The concert's first half ended with Maurice Ravel's String Quartet, the first movement moderately paced, the second movement brisk on the whole, but well contrasted with its dreamy, intense second section.The Eschers seemed resolved to dispel the shopworn notion of Ravel as a cool customer, with the perfect craftsmanship of a Swiss watchmaker (to bring in Stravinsky again!). Such a characterization seems to cast into the shade the surging and dying emotional terrain this work travels. The individual melodic flourishes were well represented in the third movement, and the impression of holding back at times in the finale seemed appropriate to the enigmatic impressionist's emotional reserve.

Ravel's whimsical gift got an explicit outing in an arrangement for solo piano of "Five O'clock Fox Trot" from the opera "L'Enfant et les Sortileges." Chen, who won top honors in the 2013 APA competition,  brightened the attractive colors of this enchanting excerpt, with its outdated "pop" and cross-cultural borrowings. 

Chen opened the concert's solo portion reaching back fruitfully to the France of the ancien regime, Jean-Philippe Rameau with "Gavotte et six doubles" performed convincingly on a keyboard unmeant for a typical example of the baroque harpsichord style. The rhythmic profile varied agreeably, with the crisp articulation and rhythmic zest characteristic of the French clavecinistesThe incisiveness of Rameau was colorfully contrasted with Debussy in a relaxed vein with the slow waltz "La plus que lente." Both interpretations sounded true to their respective idioms. 

The pianist's affection for one of the most difficult of "light" pieces, "The Sorcerer's Apprentice" by Paul Dukas, resulted in his arrangement of the orchestra original. It brought the concert rousingly up to the appearance of his concert partners,  after stirring memories of the "Fantasia" scenario with Mickey Mouse as the presumptuous title character. 
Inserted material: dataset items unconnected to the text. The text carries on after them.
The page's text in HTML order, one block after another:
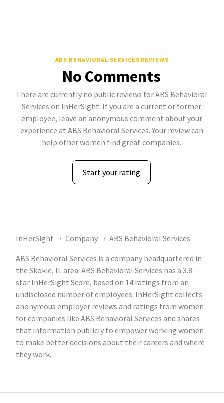
ABS BEHAVIORAL SERVICES REVIEWS
No Comments
There are currently no public reviews for ABS Behavioral
Services on InHerSight. If you are a current or former
employee, leave an anonymous comment about your
experience at ABS Behavioral Services. Your review can
help other women find great companies.
Start your rating
InHerSight Company
ABS Behavioral Services
ABS Behavioral Services is a company headquartered in
the Skokie, IL area. ABS Behavioral Services has a 3.8-
star InHerSight Score, based on 14 ratings from an
undisclosed number of employees. InHerSight collects
anonymous employer reviews and ratings from women
for companies like ABS Behavioral Services and shares
that information publicly to empower working women
to make better decisions about their careers and where
they work.
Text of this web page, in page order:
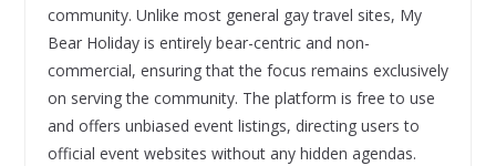
community. Unlike most general gay travel sites, My
Bear Holiday is entirely bear-centric and non-
commercial, ensuring that the focus remains exclusively
on serving the community. The platform is free to use
and offers unbiased event listings, directing users to
official event websites without any hidden agendas.

Chen didn't stint when it came to the work's complexity; this wasn't a matter of a musical walk in the park. The entanglement of the naughty sorcerer in magical powers beyond his control is fully reflected in the music, and Chen was up to the simultaneous, finger-bending demands of the score. There was evident joy in how he brought them off, as if virtuosity were child's play. Maybe that's how virtuosity should always strike the listener. A famous pianist once said that if he heard an audience member's  compliment that something he played must have been a lot of work, "I know I've played badly."